### What the task asks
Search the data for the word "HOME" and copy out every line that has it.

[Data entries]
========

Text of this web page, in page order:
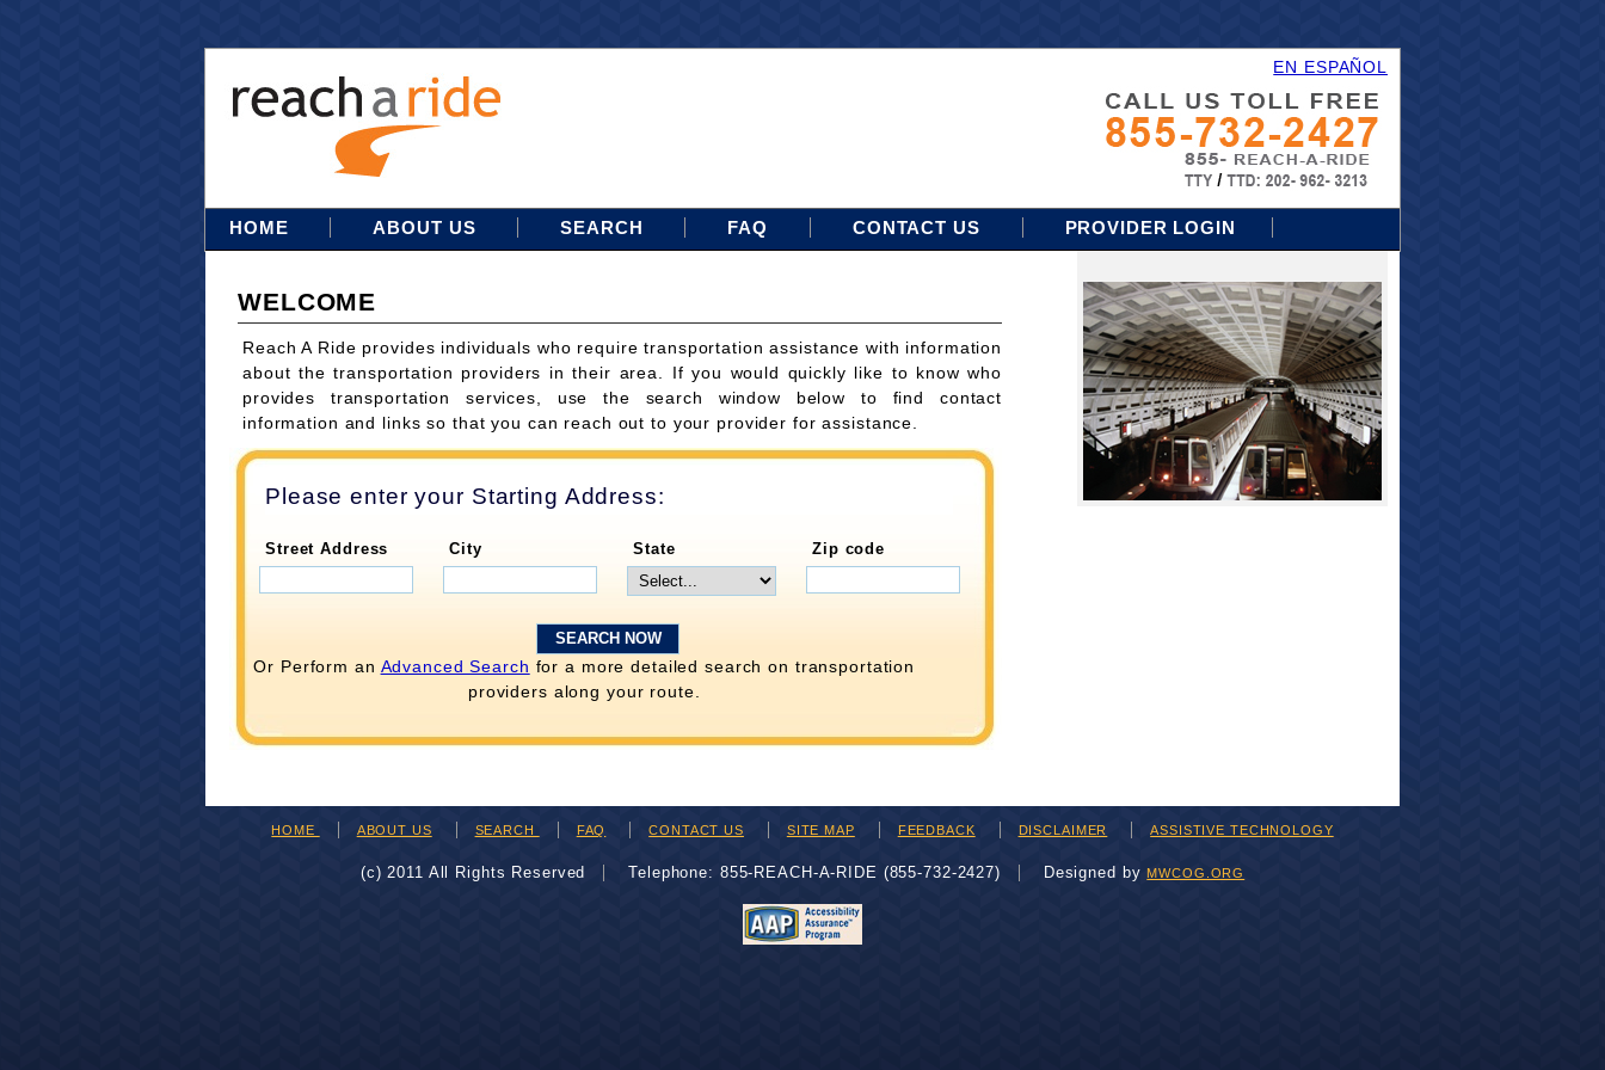
EN ESPAÑOL
HOME ABOUT US SEARCH FAQ CONTACT US PROVIDER LOGIN
WELCOME
Reach A Ride provides individuals who require transportation assistance with information
about the transportation providers in their area. If you would quickly like to know who
provides transportation services, use the search window below to find contact
information and links so that you can reach out to your provider for assistance.
Please enter your Starting Address:
Street Address City State Zip code
Or Perform an Advanced Search for a more detailed search on transportation
providers along your route.
HOME ABOUT US SEARCH FAQ CONTACT US SITE MAP FEEDBACK DISCLAIMER ASSISTIVE TECHNOLOGY
(c) 2011 All Rights Reserved Telephone: 855-REACH-A-RIDE (855-732-2427) Designed byMWCOG.ORG

========

### Final answer
HOME ABOUT US SEARCH FAQ CONTACT US PROVIDER LOGIN
HOME ABOUT US SEARCH FAQ CONTACT US SITE MAP FEEDBACK DISCLAIMER ASSISTIVE TECHNOLOGY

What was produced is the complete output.